What I'm saying is the fact that as models are getting better at reasoning they are also scoring better on ARC proves that it is measuring something relating to reasoning. And nobody else has come up with a comparable benchmark that is so easy for humans and so hard for LLMs. Even today, let alone five years ago when ARC was released. ARC was visionary.
That's why I have some private benchmarks and I'm sorry to say that the transition from GTP4 to o1 wasn't unambiguously a step forward (in some tasks yes, in some not).
On the other hand, private benchmarks are even less useful to the general public than the public ones, so we have to deal with what we have - but many of us just treat it as noise and don't give it much significance. Ultimately, the models should defend themselves by performing the tasks individual users want them to do.
You could argue that the models can get an advantage by looking at the training set which is on the internet. But all of the tasks are unique and generalizing from the training set to the test set is the whole point of the benchmark. So it's not a serious objection.
I'd guess it's doing natural language procedural synthesis, the same way a human might (i.e. figuring the sequence of steps to effect the transformation), but it may well be doing (sub-)solution verification by using the procedural description to generate code whose output can then be compared to the provided examples.
While OpenAI haven't said exactly what the architecture of o1/o3 are, the gist of it is pretty clear - basically adding "tree" search and iteration on top of the underlying LLM, driven by some RL-based post-training that imparts generic problem solving biases to the model. Maybe there is a separate model orchestrating the search and solution evaluation.
I think there are many tasks that are easy enough for humans but hard/impossible for these models - the ultimate one in terms of commercial value would be to take an "off the shelf model" and treat it as an intern/apprentice and teach it to become competent in a entire job it was never trained on. Have it participate in team meetings and communications, and become a drop-in replacement for a human performing that job (any job that an be performed remotely without a physical presence).
Agreed.
> And nobody else has come up with a comparable benchmark that is so easy for humans and so hard for LLMs.
? There's plenty.
- SimpleBench https://simple-bench.com/ (similar to above; great landing page w/scores that show human / ai gap)
- PIQA (physical question answering, i.e. "how do i get a yolk out of a water bottle", common favorite of local llm enthusiasts in /r/localllama https://paperswithcode.com/dataset/piqa
- Berkeley Function-Calling (I prefer https://gorilla.cs.berkeley.edu/leaderboard.html)

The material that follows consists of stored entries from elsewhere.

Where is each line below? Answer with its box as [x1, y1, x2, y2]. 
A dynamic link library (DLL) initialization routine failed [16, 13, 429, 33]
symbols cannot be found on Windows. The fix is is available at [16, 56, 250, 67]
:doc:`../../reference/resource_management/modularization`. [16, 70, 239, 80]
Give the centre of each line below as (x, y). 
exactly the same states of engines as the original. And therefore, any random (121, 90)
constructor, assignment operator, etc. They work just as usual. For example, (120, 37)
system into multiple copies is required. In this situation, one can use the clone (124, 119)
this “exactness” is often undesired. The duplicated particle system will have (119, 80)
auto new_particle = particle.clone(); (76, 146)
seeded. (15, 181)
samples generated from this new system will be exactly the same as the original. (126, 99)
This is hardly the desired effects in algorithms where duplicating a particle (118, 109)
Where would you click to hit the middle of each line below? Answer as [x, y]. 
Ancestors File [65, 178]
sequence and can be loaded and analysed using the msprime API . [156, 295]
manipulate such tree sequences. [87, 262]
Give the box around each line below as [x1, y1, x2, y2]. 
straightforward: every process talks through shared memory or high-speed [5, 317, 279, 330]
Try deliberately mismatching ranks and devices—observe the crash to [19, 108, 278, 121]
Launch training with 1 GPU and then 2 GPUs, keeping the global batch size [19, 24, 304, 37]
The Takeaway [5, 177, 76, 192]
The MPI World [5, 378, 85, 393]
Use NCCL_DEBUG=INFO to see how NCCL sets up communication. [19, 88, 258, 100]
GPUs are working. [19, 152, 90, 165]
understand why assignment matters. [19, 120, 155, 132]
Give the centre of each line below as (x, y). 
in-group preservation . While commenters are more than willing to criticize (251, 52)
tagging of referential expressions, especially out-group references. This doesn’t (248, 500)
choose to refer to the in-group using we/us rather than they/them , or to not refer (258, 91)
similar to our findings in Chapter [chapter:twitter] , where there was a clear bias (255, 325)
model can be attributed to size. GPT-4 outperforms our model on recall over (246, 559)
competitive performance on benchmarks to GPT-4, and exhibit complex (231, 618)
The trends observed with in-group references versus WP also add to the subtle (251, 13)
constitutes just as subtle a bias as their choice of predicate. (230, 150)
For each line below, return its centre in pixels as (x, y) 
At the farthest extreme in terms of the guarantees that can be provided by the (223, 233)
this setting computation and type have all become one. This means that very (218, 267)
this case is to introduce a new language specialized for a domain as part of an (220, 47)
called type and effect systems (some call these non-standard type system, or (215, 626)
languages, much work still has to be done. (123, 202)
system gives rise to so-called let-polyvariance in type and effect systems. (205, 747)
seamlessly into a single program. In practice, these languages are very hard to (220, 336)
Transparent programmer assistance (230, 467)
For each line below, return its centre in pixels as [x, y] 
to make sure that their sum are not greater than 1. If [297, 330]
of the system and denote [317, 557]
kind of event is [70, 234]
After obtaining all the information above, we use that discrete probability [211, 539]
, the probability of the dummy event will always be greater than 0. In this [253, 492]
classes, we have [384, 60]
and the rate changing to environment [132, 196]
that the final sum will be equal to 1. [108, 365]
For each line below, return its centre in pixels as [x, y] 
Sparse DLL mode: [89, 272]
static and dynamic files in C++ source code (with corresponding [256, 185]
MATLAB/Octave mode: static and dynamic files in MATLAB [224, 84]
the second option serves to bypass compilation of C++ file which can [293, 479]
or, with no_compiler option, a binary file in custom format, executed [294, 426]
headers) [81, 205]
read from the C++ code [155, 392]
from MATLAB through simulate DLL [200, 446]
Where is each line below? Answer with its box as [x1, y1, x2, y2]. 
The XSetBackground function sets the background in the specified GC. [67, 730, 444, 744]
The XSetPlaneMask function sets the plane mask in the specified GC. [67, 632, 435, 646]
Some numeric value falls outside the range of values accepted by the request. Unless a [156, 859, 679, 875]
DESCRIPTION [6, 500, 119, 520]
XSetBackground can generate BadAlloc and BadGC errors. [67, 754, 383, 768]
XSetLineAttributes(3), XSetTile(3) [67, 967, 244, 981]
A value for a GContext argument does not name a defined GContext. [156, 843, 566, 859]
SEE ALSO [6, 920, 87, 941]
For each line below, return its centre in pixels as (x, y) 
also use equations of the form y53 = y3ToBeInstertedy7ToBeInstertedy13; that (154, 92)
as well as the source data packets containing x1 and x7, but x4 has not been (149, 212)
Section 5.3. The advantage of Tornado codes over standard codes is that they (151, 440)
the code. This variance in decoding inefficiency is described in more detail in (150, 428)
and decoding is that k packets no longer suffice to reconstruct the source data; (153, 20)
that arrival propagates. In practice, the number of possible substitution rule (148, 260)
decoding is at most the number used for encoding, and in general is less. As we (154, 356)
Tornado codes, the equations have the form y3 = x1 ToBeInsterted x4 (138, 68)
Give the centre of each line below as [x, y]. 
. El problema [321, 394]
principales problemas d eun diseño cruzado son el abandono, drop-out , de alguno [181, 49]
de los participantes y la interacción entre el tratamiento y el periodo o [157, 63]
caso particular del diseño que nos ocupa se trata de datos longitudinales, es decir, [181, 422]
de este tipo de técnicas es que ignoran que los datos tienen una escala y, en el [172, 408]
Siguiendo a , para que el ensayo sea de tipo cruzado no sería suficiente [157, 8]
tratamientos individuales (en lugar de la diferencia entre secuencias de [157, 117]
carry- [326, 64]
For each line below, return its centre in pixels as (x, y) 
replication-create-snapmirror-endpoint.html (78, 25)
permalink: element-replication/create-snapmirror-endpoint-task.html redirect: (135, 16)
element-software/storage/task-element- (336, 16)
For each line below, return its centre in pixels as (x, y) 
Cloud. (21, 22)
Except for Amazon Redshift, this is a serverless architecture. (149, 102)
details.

AI search googled "llm benchmarks challenging for ai easy for humans", and "language model benchmarks that humans excel at but ai struggles with", and "tasks that are easy for humans but difficult for natural language ai".
It also mentioned Moravec's Paradox is a known framing of this concept, started going down that rabbit hole because the resources were fascinating, but, had to hold back and submit this reply first. :)
We do the same exact stuff with real people with programming challenges and such where people just study common interview questions rather than learning the material holistically. And since we know that people game these interview type questions, we can adjust the interview processes to minimize gamification.... which itself leads to gamification and back to step one. That's not ideal an ideal feedback loop of course, but people still get jobs and churn out "productive work" out of it.
Sometimes this manifests as "outside the box thinking", like how a genetic algorithm got an "oscillator" which was really just an antenna.
It is a hard problem, and yes we still both need and can make more and better benchmarks; but it's still a problem because it means the benchmarks we do have are overstating competence.